French official: One suspect arrested in alleged ISIS decapitation, factory explosion

Unknown persons exploded gas containers at the premises of a company in southeast France on Friday, leaving one dead and several wounded, police sources said.

French Factory Attack (photo credit: PHILIPPE DESMAZES / AFP)
French Factory Attack
(photo credit: PHILIPPE DESMAZES / AFP)
French prosecutors said on Friday that the anti-terrorist police branch was deployed to investigate an attack which left one person dead and several wounded in southeast France.
A probe has been opened for murder and attempted murder in an organized group in relation to terrorism, the Paris prosecutor's office said in a statement.
French media said a decapitated head was found at the site, along with a flag bearing Islamist inscriptions.
Unknown persons exploded gas containers at the premises of a company in southeast France on Friday, leaving one dead and several wounded, police sources said.

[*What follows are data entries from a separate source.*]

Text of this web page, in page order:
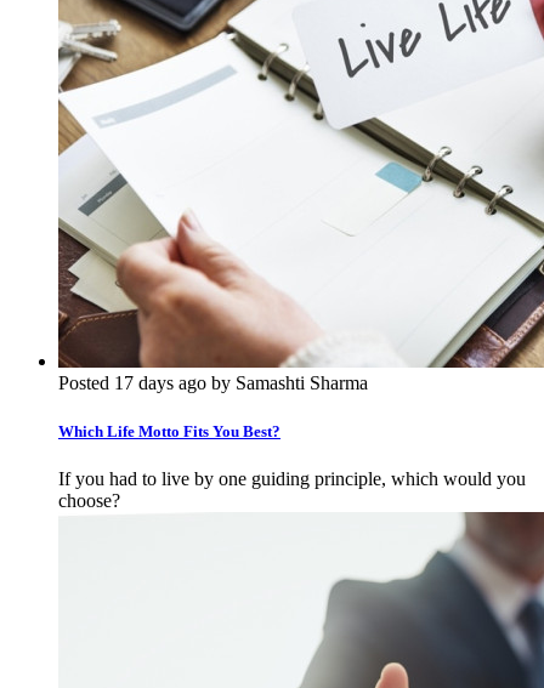
Posted 17 days ago by Samashti Sharma
Which Life Motto Fits You Best?
If you had to live by one guiding principle, which would you
choose?
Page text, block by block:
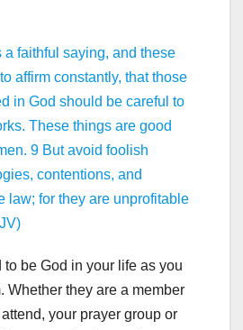
a faithful saying, and these
affirm constantly, that those
in God should be careful to
These things are good
9 But avoid foolish
contentions, and
law; for they are unprofitable
be God in your life as you
Whether they are a member
your prayer group or
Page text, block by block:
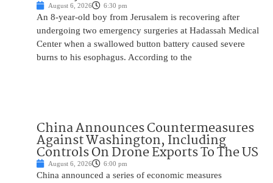
August 6, 2026 6:30 pm
An 8-year-old boy from Jerusalem is recovering after
undergoing two emergency surgeries at Hadassah Medical
Center when a swallowed button battery caused severe
burns to his esophagus. According to the
China Announces Countermeasures
Against Washington, Including
Controls On Drone Exports To The US
August 6, 2026 6:00 pm
China announced a series of economic measures
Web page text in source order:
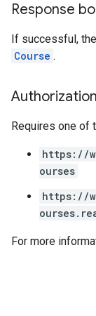
Response
If successful,
Course .
Requires one of
https://
ourses
https://
For more
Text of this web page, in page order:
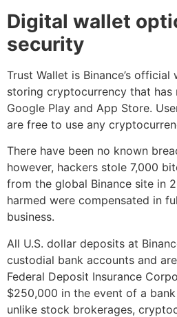
Digital wallet
security
Trust Wallet is Binance’s
storing cryptocurrency that has
Google Play and App Store.
are free to use any
There have been no known
however, hackers stole 7,000
from the global Binance site in
harmed were compensated in
business.
All U.S. dollar deposits at
custodial bank accounts and
Federal Deposit Insurance
$250,000 in the event of a
unlike stock brokerages,
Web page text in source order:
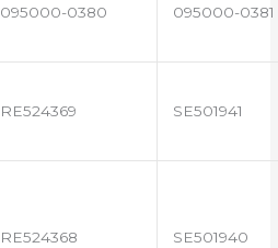
095000-0380 095000-0381
RE524369 SE501941
RE524368 SE501940
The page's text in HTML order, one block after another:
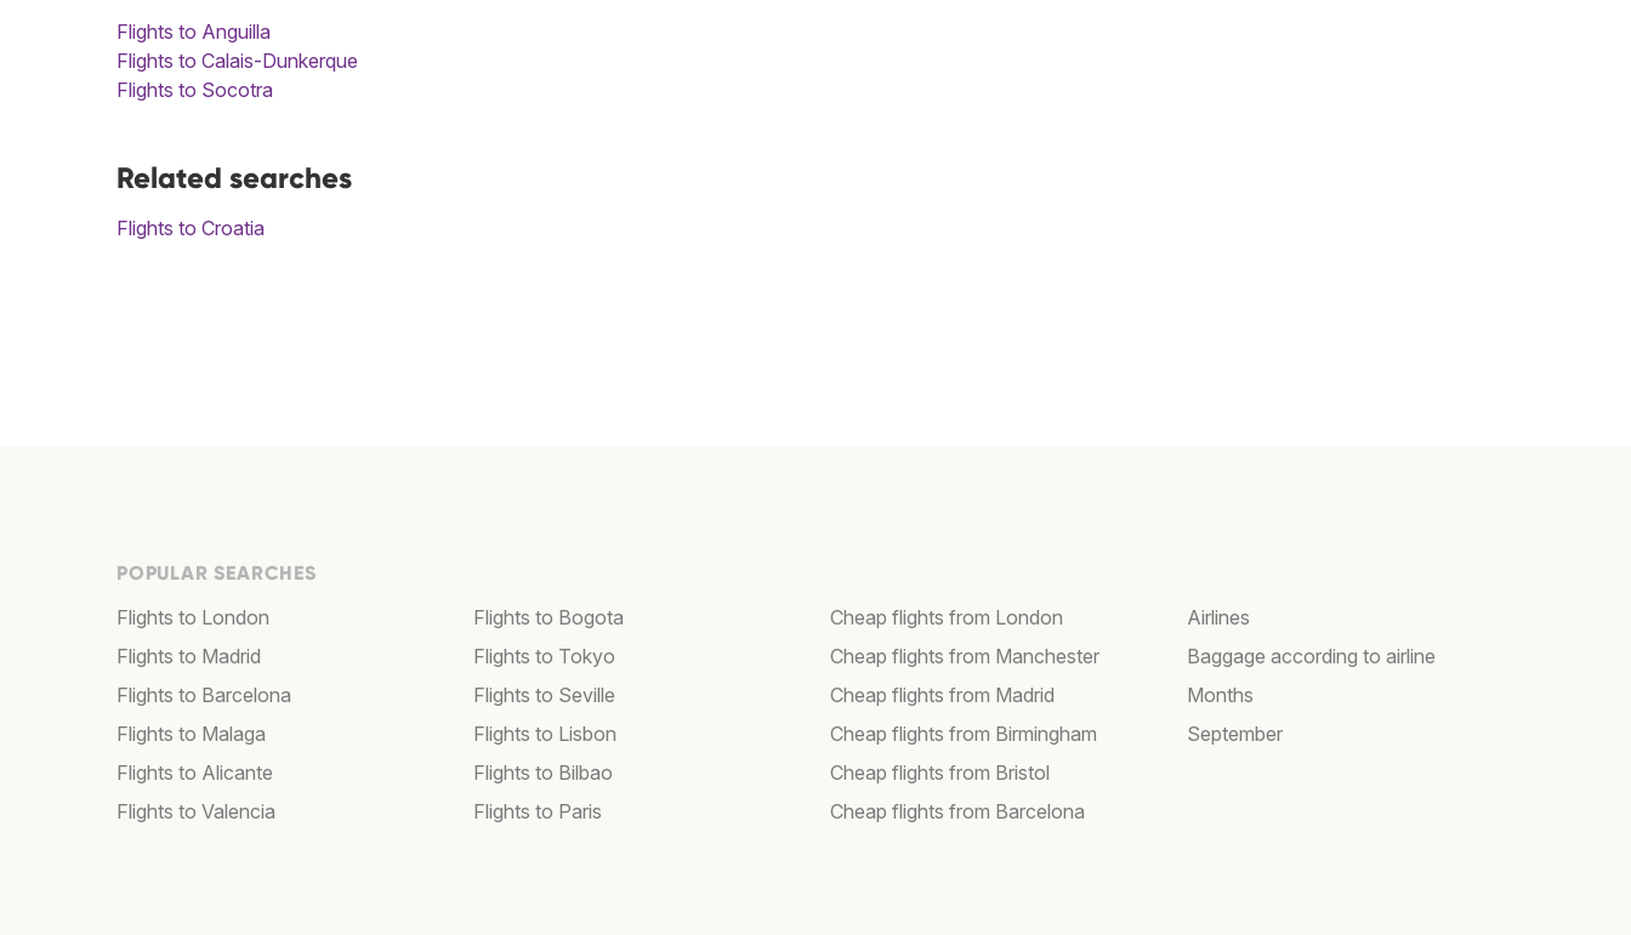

French President Francois Hollande said the attack was of "a terrorist nature" and that a suspect had been arrested and identified.

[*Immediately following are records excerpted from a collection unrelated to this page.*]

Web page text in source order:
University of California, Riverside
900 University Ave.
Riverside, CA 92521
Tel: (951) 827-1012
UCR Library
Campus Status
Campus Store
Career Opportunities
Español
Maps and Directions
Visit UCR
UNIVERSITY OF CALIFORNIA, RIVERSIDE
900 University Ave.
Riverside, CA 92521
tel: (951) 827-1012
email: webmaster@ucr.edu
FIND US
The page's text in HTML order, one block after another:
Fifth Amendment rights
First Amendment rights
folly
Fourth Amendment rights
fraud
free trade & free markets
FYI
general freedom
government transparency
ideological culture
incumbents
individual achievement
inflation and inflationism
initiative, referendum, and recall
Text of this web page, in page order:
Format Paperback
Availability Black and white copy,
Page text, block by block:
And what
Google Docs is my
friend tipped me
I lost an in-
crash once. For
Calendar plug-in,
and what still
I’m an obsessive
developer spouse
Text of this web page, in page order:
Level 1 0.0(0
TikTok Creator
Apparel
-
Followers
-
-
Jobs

"The attack was of a terrorist nature since a body was discovered, decapitated and with inscriptions. As I speak, there is one fatality and two injured," Hollande told a news conference in Brussels, where he was attending an EU summit.
He added that a considerable police force had been deployed in the region and other industrial sites protected to avoid any further incidents.
In early January, Charlie Hebdo,  the Paris-based satirical news magazine that was targeted by two gunmen in one of the most brutal terrorist attacks in the history of the Fifth Republic, shocked the world in the wake of its carnage.
Seventeen victims were killed in three days of violence that began with an attack on the Charlie Hebdo weekly and ended with dual sieges at a print works outside Paris and a kosher supermarket in the city.
French security forces killed Amedy Coulibaly, 32,  after he planted explosives at a Paris deli in a siege that claimed the lives of four hostages. They also shot dead two brothers behind the Hebdo killings, Said and Cherif Kouachi, after they took refuge in the print works.